Records from a dataset
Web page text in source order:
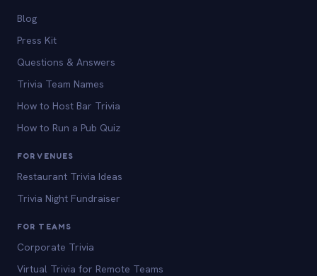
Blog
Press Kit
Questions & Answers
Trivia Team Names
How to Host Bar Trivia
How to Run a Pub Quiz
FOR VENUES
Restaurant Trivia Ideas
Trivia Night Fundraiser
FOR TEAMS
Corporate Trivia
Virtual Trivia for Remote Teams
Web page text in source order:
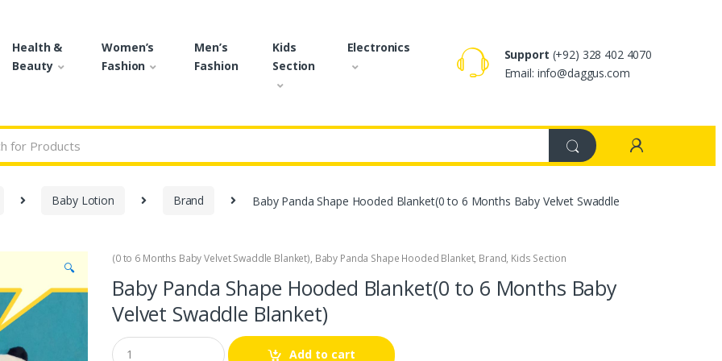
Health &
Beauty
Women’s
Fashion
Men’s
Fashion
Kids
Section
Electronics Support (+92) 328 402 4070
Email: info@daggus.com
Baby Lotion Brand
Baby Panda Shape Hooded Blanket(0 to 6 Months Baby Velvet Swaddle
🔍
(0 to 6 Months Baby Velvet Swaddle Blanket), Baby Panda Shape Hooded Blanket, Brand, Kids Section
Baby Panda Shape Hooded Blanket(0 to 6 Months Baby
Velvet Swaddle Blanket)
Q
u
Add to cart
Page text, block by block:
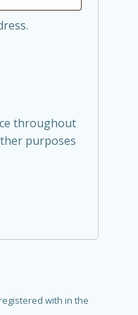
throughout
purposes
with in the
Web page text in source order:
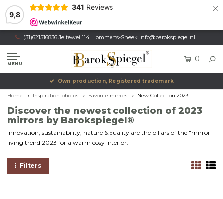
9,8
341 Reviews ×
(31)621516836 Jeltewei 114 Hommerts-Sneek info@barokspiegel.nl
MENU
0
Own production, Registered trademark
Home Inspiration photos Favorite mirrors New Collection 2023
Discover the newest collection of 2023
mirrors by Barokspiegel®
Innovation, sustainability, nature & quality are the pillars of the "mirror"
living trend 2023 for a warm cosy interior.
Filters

- [TASK BRIEF]
Both ends included, copy word for word the lines from the top of the entries above through the line with "Virtual Trivia for Remote Teams". No pictures.

- [ANSWER SPACE]
Web page text in source order:
Blog
Press Kit
Questions & Answers
Trivia Team Names
How to Host Bar Trivia
How to Run a Pub Quiz
FOR VENUES
Restaurant Trivia Ideas
Trivia Night Fundraiser
FOR TEAMS
Corporate Trivia
Virtual Trivia for Remote Teams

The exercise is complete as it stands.